The great irony of this case is that the law used as the legal basis for the practice — the 1984 Hatch-Waxman Act — was originally intended to increase the availability of generic drugs by allowing generic manufacturers to challenge the patents of name-brand drugs. The patent lawsuits stemming from this law resulted mostly in settlements. What emerged in the aftermath was a practice where patent-holding pharmaceutical companies simply paid generic manufacturers not to challenge their patents, thus delaying the release of generic drugs for years.
But this is not just a case of dramatic irony, it affects consumers at the cash register, and it’s one of the shameful practices contributing to our rising health care costs.
Henry Waxman, who authored the original bill, has also filed an amicus brief on the case, advising the Supreme Court to allow the FTC to regulate the practice. He reportedly stated that the practice turns his bill “on its head.”If the Supreme Court rules in favor of Watson Pharmaceuticals, we will urge Congress to change existing law to make pay-for-delay illegal.

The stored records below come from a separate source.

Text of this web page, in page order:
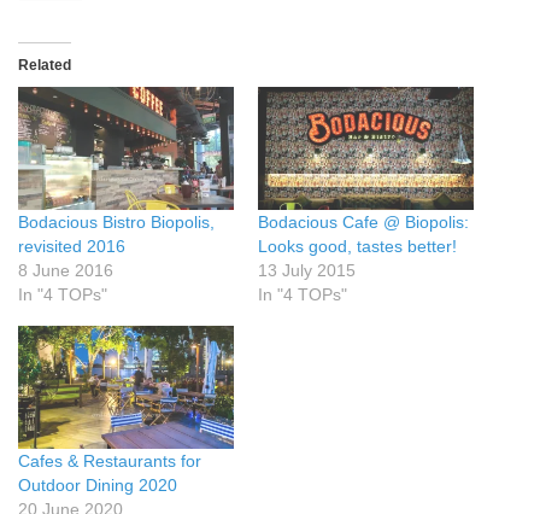
Related
Bodacious Bistro Biopolis,
revisited 2016
8 June 2016
In "4 TOPs"
Bodacious Cafe @ Biopolis:
Looks good, tastes better!
13 July 2015
In "4 TOPs"
Cafes & Restaurants for
Outdoor Dining 2020
20 June 2020
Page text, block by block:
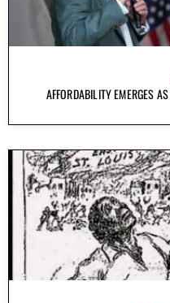
AFFORDABILITY EMERGES
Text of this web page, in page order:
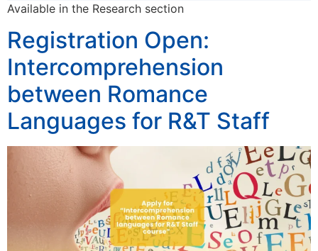
Available in the Research section
Registration Open:
Intercomprehension
between Romance
Languages for R&T Staff
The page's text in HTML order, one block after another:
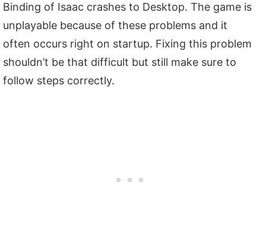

Senator Amy Klobuchar has introduced S. 214 with bi-partisan support from Sen. Chuck Grassley (R-IA). This bill, "The Preserve Access to Affordable Generics Act," would make the practice illegal and regulated by the FTC under antitrust law.
The high cost of health care is already straining the budgets of families, businesses, and taxpayers. We can’t afford to keep allowing pharmaceutical companies to collude with one another to keep prescription drug prices unnecessarily high. The Supreme Court should rule in favor of the Federal Trade Commission. If they don’t, we’ll be pushing Congress to take action.